What you have to do: Exact copy, no pictures: set down every entry below as written.

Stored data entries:

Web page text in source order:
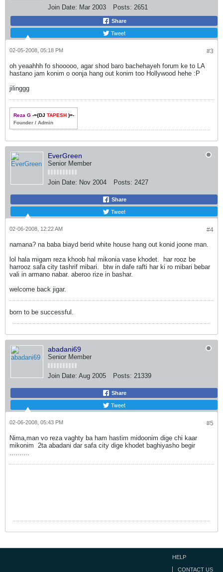
Join Date: Mar 2003 Posts: 2651
Share
Tweet
#3
02-05-2008, 05:18 PM
oh yeaahhh fo shooooo, agar shod baro bachehayeh forum ke to LA
hastano jam konim o oonja hang out konim too Hollywood hehe :P
jilinggg
Reza G-={DJ TAPESH)=-
Founder / Admin
EverGreen
Senior Member
Join Date: Nov 2004 Posts: 2427
Share
Tweet
#4
02-06-2008, 12:22 AM
namana? na baba biayd berid white house hang out konid joone man.
lol hala migam reza khoob hal mikonia vase khodet.
har rooz be
harrooz safa city tashrif mibari.
btw in dafe rafti har ki ro mibari bebar
vali in armano nabar. aberoo rize in bashar.
welcome back jigar.
born to be successful.
abadani69
Senior Member
Join Date: Aug 2005 Posts: 21339
Share
Tweet
#5
02-06-2008, 05:43 PM
Nima,man vo reza vaghty ba ham hastim midoonim dige chi kaar
mikonim 2ta abadani dar safa city dige khodet baghiyasho begir
..........
HELP
CONTACT US
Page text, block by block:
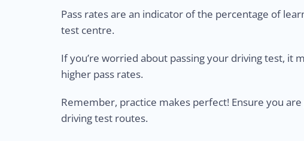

Reply to the exercise:
Web page text in source order:
Join Date: Mar 2003 Posts: 2651
Share
Tweet
#3
02-05-2008, 05:18 PM
oh yeaahhh fo shooooo, agar shod baro bachehayeh forum ke to LA
hastano jam konim o oonja hang out konim too Hollywood hehe :P
jilinggg
Reza G-={DJ TAPESH)=-
Founder / Admin
EverGreen
Senior Member
Join Date: Nov 2004 Posts: 2427
Share
Tweet
#4
02-06-2008, 12:22 AM
namana? na baba biayd berid white house hang out konid joone man.
lol hala migam reza khoob hal mikonia vase khodet.
har rooz be
harrooz safa city tashrif mibari.
btw in dafe rafti har ki ro mibari bebar
vali in armano nabar. aberoo rize in bashar.
welcome back jigar.
born to be successful.
abadani69
Senior Member
Join Date: Aug 2005 Posts: 21339
Share
Tweet
#5
02-06-2008, 05:43 PM
Nima,man vo reza vaghty ba ham hastim midoonim dige chi kaar
mikonim 2ta abadani dar safa city dige khodet baghiyasho begir
..........
HELP
CONTACT US
Page text, block by block:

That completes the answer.